Monday, 6 May 2024

Mother in baby mix-up scandal reports case as kidnapping to gardaí in her search for truth

The woman at the centre of the St Patrick’s Guild baby mix-up case has reported the matter to gardaí as a kidnapping.

Helen Maguire (71) gave her newborn baby to the Catholic nuns who ran the adoption society for safekeeping in the 1960s.

But DNA tests revealed last year that Christine Skipsey (52), the child she was handed by the nuns, was not her biological daughter.

Ms Maguire told the Irish Independent she made a formal complaint to gardaí at Mullingar garda station several months ago.

She said gardaí informed her recently they had made little progress in the inquiry and had not found her birth daughter.

However, according to Ms Maguire, Tusla has identified a woman it believes to be her birth daughter and arrangements have been put in place for them to meet in the near future.

It is believed Ms Maguire’s birth daughter was adopted by a married couple in Dublin, but it remains unclear if the mixing-up of the babies was a mistake or deliberate.

Even if a Garda inquiry does make some headway, it is thought highly unlikely criminal charges will result from the complaint as the nuns who ran the guild are now all said to be dead.

The adoption society, which was run by the Religious Sisters of Charity, is currently in voluntary liquidation.

Ms Maguire, originally from New Inn, Co Tipperary, was an 18-year-old single mother when she gave birth while living in London in November 1966.

The birth was initially kept secret from her parents and she needed somewhere to leave the baby for safekeeping when she journeyed home to visit her family that December.

According to Ms Maguire, ‘singing priest’ Fr Michael Cleary, a chaplain to the Irish community in London at the time, suggested St Patrick’s Guild at Temple Hill in Blackrock, Co Dublin, and made the necessary arrangements. The priest believed she would give the baby up for adoption.

However, Ms Maguire said she refused to sign adoption papers she was presented with by the nuns.

When she returned to collect her daughter six weeks after leaving her at St Patrick’s, Ms Maguire was briefly suspicious.

The baby she gave birth to had dark hair, but the child she was presented with had blonde hair.

She said the nuns reassured her that all children were born with dark hair and that the baby was hers.

It would be another 51 years before she discovered she had been given the wrong baby.

The religious order has yet to issue a statement on the case, first revealed in Saturday’s Irish Independent.

A spokesperson said last Thursday it would not be in a position to respond to a number of queries until this week due to the unavailability of certain personnel.

The former adoption society the order ran is set to be at the centre of a number of lawsuits over false birth registrations.
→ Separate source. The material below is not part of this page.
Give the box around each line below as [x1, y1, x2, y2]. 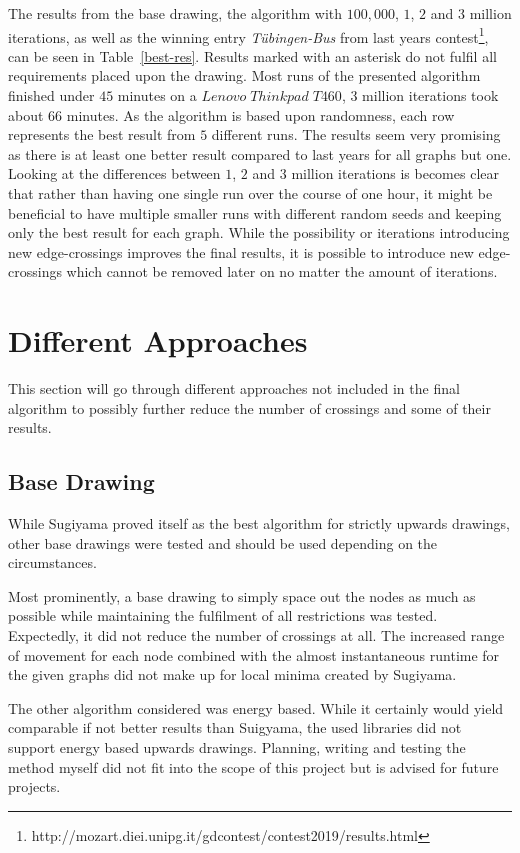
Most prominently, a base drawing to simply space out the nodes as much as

It was revealed last year by Children’s Minister Katherine Zappone that at least 126 babies adopted from St Patrick’s were falsely registered as the biological children of their adoptive parents.

That number has since risen to 148, and relates to people who were born between 1946 and 1969.

A lawsuit could also be brought by Ms Maguire and Ms Skipsey.

Both were devastated when they received the DNA test results and have been searching for answers ever since.